2006 Around the Coyote Fall Arts Festival Opening Night Party
Around the Coyote Gallery
Thursday, September 7; 8 p.m.-midnight
$20 admission (includes food and drinks)

What truly kicks off Chicago's fall arts season is Wicker Park's famed festival for the arts. Be good to the festival by showing up at the kick-off party. Your admission payment will benefit art education programming...and benefit you in turn with a video showing by Kim Alpert, the unveiling of artLedge's site-specific installation, beats by DJ Sid Delicious and the chance to bid on artwork in a silent auction. Around the Coyote Fall Arts Festival rocks on through the weekend with a roster of programs so long that we'll just recommend you check its website for theater, poetry readings, open studios, art tours and specific visual arts exhibitions.

"Laura Mosquera: in the deep end"
Monique Meloche Gallery
Through October 16; opening September 8, 6-9 p.m.

Waiting for the train at the CTA Red Line Chicago station almost feels like fun thanks to Laura Mosquera. Since 2001 her eight painted billboards of people looking and wandering through abstracted architectural spaces in surrealistic color constructions has delighted many a passenger battling boredom. For the first time in years she will be showing her work again at Monqiue Meloche Gallery. Going against her usual grain of acrylic painting, Mosquera will be exhibiting works on paper and drawings this time around. Mosquera's focus has long been "the gaze," through capturing people in the act of looking. Looking at all this looking should be fun.

"Suspension of Disbelief"
Thomas Robertello Gallery
Through October 14; opening September 8, 6-9 p.m.

Artist John Delk's solo exhibit promises to include an installation of sound and mixed media sculpture, photography and live fish. While the promise of "live fish" leaves me curious enough to stop in, the concept of the show holds the most promise: all displayed art hinges on the idea that Americans are accepting outrageous fictions from the federal government in order to avoid the brutal political reality. One piece on display spells out the word "evildoers" on a wall in Braille with 26 security surveillance globes; in another stills from a wining moment on the "Price is Right" are looped to show the artificiality and produced effect of winning in a commercial culture.

"Anna Joelsdottir: Heima? / Home?"
Zg Gallery
Through October 14; opening September 8, 5-8 p.m.

While the West Loop boasts a more exciting art party atmosphere, there are several reasons to make it to River North as well on opening night. Zg Gallery's new show tops that list of reasons. Anna Joelsdottir's solo show features mixed media on panel paintings mix up expectations of what abstract paintings are in a cool, electrifying way. Colors zigzag in jagged lines through explosive color variations, always against a background of white nothingness. Joelsdottir moved to Chicago from Iceland years ago, but is able to negotiate her longing for home, through pen and paintbrush, through articulating the movements and shapes of volcanoes, glaciers and mountains that she misses from her native land in paintings.

"Michael Kenna: Hokkaido / New Work"
Catherine Edelman Gallery
Through October 14; opening September 8, 5-8 p.m.

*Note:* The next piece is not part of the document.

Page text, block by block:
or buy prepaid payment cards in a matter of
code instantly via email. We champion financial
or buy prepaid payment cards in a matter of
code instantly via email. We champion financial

The best photography find is at Catherine Edelman Gallery. There's nothing too complicated here, but you'll find an Ansel Adams-type of beauty found in a place few of us can afford to visit: Japan. Almost appearing as calligraphic drawings, Kenna captures flowers and reeds strewn around in field of snow. He documents wintery beaches, misty mountains, rivers and valleys at day break, all in a cool, serene way that will allow you to lose yourself, in a perfectly Zen-Japanese kind of way.

"Juan Perdiguero: Perros Fragmentados"
ThreeWalls
Through October 14; opening September 8, 6-9 p.m.

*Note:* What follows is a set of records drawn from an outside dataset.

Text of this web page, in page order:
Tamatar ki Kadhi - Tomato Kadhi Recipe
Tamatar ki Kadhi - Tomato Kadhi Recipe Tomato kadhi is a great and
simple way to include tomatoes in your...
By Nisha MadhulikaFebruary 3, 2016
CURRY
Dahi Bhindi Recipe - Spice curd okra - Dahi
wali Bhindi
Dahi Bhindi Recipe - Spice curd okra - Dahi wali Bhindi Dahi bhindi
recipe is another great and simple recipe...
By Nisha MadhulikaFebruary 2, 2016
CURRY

Greyhounds are just sad creatures. Juan Perdiguero taps into the inherent vulnerability of this dog, typically made for competition and deprived of animal freedom, as an allegory for the human condition. Perdiguero has been drawing greyhounds on photographic paper for several years, and continued the practice as an artist-in-residence at ThreeWalls this summer. This is a rare chance to see the work of this Spain-based artist.